# Thread: Area under graph question. Integral of ln.

1. ## Area under graph question. Integral of ln.

Can't seem to solve this question:

Sketch the graph of ln(x-3), then, without evaluating the integral, prove that

3/2ln10 < Integral of lnlx-3l, upper limit = 8, lower limit = 5 < ln125

Sorry I can't type the inequalities out in proper form ><, and by lx-3l I mean the modulus/absolute value.

This question falls under the topic of 'area under curve by integration', so I know it has something to do with that, but I just can't figure it out.

This is the graph with y = ln(x-3), y = 3/2ln10 and y = ln124

2. ## Re: Area under graph question. Integral of ln.

Hint:

Area of trapezoid: $A_T=\frac{1}{2}\left(B+b \right)h=\frac{3}{2}\left(\ln(2)+\ln(5) \right)=\frac{3}{2}\ln(10)$

Area of rectangle: $A_R=bh=3\ln(5)=\ln(125)$

3. ## Re: Area under graph question. Integral of ln.

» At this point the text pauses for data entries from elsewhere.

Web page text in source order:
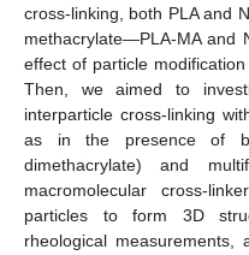
cross-linking, both PLA and
methacrylate—PLA-MA and
effect of particle
Then, we aimed to
interparticle cross-linking
as in the presence of
dimethacrylate) and
macromolecular cross-
particles to form 3D
rheological
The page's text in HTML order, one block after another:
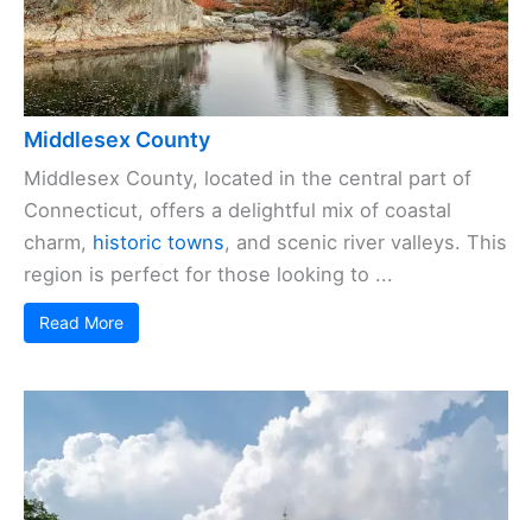
Middlesex County
Middlesex County, located in the central part of
Connecticut, offers a delightful mix of coastal
charm, historic towns, and scenic river valleys. This
region is perfect for those looking to ...
Read More
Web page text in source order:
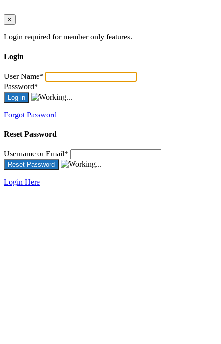
×
Login required for member only features.
Login
User Name*
Password*
Forgot Password
Reset Password
Username or Email*
Login Here
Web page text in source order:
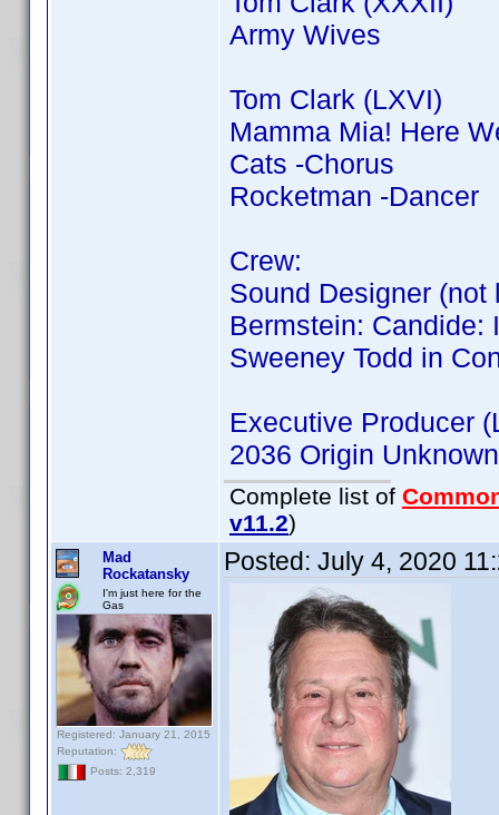
Army Wives
Tom Clark (LXVI)
Mamma Mia! Here
Cats -Chorus
Rocketman -Dancer
Crew:
Sound Designer (not
Bermstein: Candide:
Sweeney Todd in
Executive Producer
2036 Origin Unknown
Complete list of
v11.2)
Mad
Rockatansky
I'm just here for the
Gas
Registered: January 21, 2015
Reputation:
Posts: 2,319
Posted: July 4, 2020
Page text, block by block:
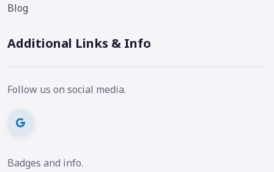
Blog
Additional Links & Info
Follow us on social media.
Badges and info.
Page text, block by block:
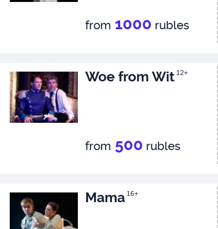
from 1000 rubles
Woe from Wit 12+
from 500 rubles
Mama 16+
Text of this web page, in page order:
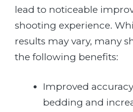
lead to noticeable
shooting experience.
results may vary, many
the following benefits:
Improved
bedding and
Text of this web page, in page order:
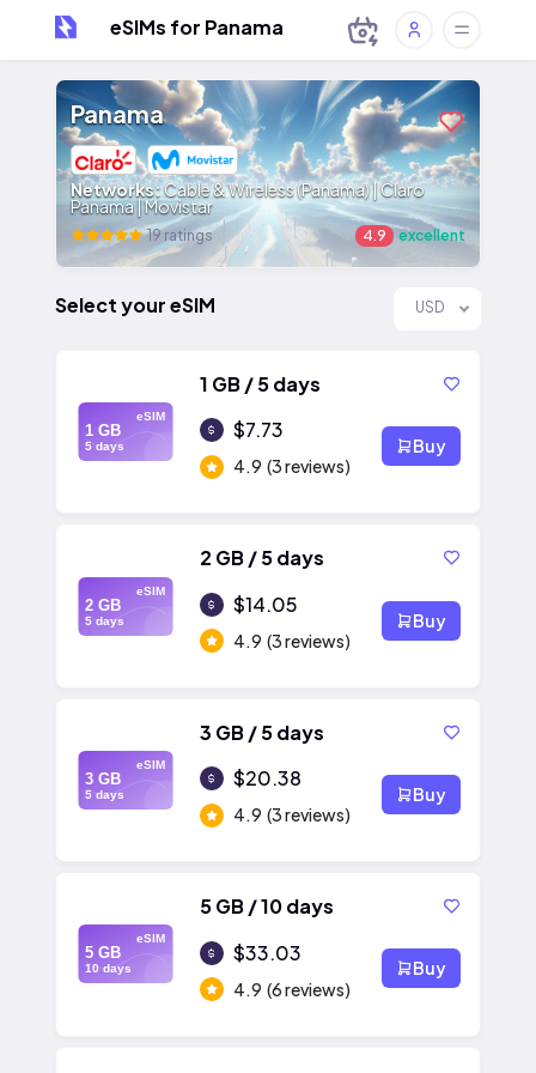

Originally Posted by MarkFL2
Hint:

Area of trapezoid: $A_T=\frac{1}{2}\left(B+b \right)h=\frac{3}{2}\left(\ln(2)+\ln(5) \right)=\frac{3}{2}\ln(10)$

Area of rectangle: $A_R=bh=3\ln(5)=\ln(125)$
Woah, how did you see that so quickly

Ahh got it after drawing the whole graph out on paper. Thanks a lot

4. ## Re: Area under graph question. Integral of ln.

Glad to help. Rectangles and trapezoids are commonly used to approximate definite integrals, so those were the shapes I considered first.